Entries provided:
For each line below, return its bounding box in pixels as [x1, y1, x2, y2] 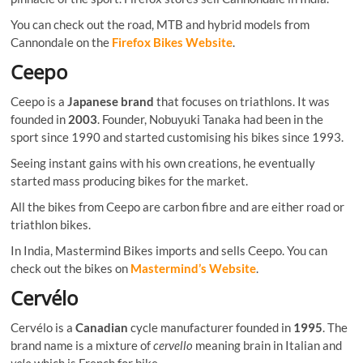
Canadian [75, 319, 129, 335]
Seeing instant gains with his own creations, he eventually [11, 155, 316, 170]
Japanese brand [67, 93, 155, 109]
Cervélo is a [11, 319, 76, 335]
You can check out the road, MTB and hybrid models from [11, 16, 310, 32]
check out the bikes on [11, 260, 131, 275]
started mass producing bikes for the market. [11, 173, 249, 188]
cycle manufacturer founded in [128, 319, 294, 335]
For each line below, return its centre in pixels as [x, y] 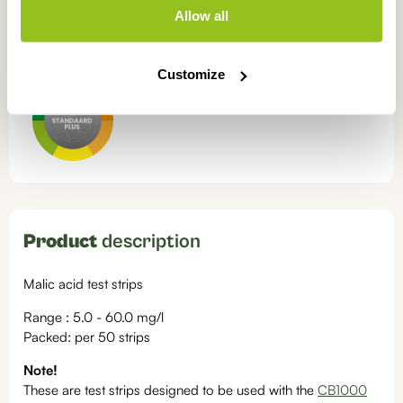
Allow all [201, 15]
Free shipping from [110, 19]
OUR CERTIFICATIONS [111, 60]
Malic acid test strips [83, 284]
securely [148, 40]
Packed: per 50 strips [87, 337]
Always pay [88, 40]
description [149, 242]
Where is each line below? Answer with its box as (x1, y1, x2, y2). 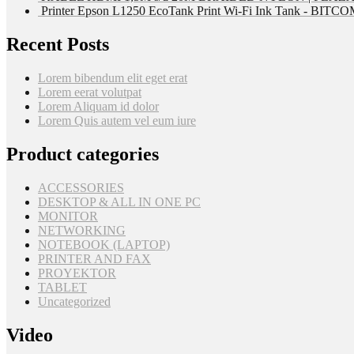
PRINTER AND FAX (38, 252, 151, 265)
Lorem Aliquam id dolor (38, 100, 159, 114)
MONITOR (38, 209, 98, 223)
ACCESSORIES (38, 181, 124, 194)
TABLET (38, 281, 87, 294)
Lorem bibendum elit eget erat (38, 71, 187, 85)
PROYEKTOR (38, 266, 116, 280)
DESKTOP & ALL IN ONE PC (38, 195, 201, 209)
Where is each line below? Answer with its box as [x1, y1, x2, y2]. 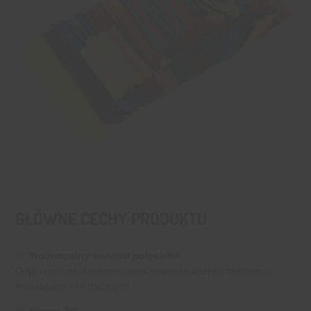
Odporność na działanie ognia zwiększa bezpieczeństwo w [15, 265, 271, 277]
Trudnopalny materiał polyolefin [26, 250, 180, 262]
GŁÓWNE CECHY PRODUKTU [15, 208, 207, 230]
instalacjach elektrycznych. [15, 280, 132, 292]
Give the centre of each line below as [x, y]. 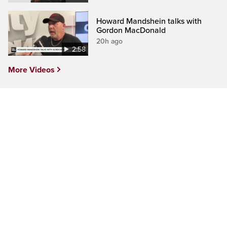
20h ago [110, 41]
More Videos [31, 70]
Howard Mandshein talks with [149, 21]
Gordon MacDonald [131, 30]
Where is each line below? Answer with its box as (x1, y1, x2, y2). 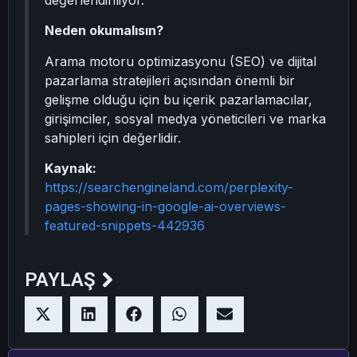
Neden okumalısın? (45, 22, 163, 39)
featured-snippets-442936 (45, 218, 205, 234)
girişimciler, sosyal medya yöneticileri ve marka (45, 110, 326, 127)
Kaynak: (45, 160, 96, 177)
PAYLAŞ (25, 269, 96, 292)
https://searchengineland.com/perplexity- (45, 179, 293, 196)
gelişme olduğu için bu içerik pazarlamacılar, (45, 91, 312, 108)
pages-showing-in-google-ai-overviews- (45, 198, 286, 215)

Required action: The lines to repeat run from the line containing "DESKTOP & ALL IN ONE PC (38, 195, 201, 209)" through the last line of the material above; give them exactly, without the pictures.

Solution:
DESKTOP & ALL IN ONE PC (38, 195, 201, 209)
Where is each line below? Answer with its box as [x1, y1, x2, y2]. 
Odporność na działanie ognia zwiększa bezpieczeństwo w [15, 265, 271, 277]
Trudnopalny materiał polyolefin [26, 250, 180, 262]
GŁÓWNE CECHY PRODUKTU [15, 208, 207, 230]
instalacjach elektrycznych. [15, 280, 132, 292]
Give the centre of each line below as [x, y]. 
20h ago [110, 41]
More Videos [31, 70]
Howard Mandshein talks with [149, 21]
Gordon MacDonald [131, 30]
Where is each line below? Answer with its box as (x1, y1, x2, y2). 
Neden okumalısın? (45, 22, 163, 39)
featured-snippets-442936 (45, 218, 205, 234)
girişimciler, sosyal medya yöneticileri ve marka (45, 110, 326, 127)
Kaynak: (45, 160, 96, 177)
PAYLAŞ (25, 269, 96, 292)
https://searchengineland.com/perplexity- (45, 179, 293, 196)
gelişme olduğu için bu içerik pazarlamacılar, (45, 91, 312, 108)
pages-showing-in-google-ai-overviews- (45, 198, 286, 215)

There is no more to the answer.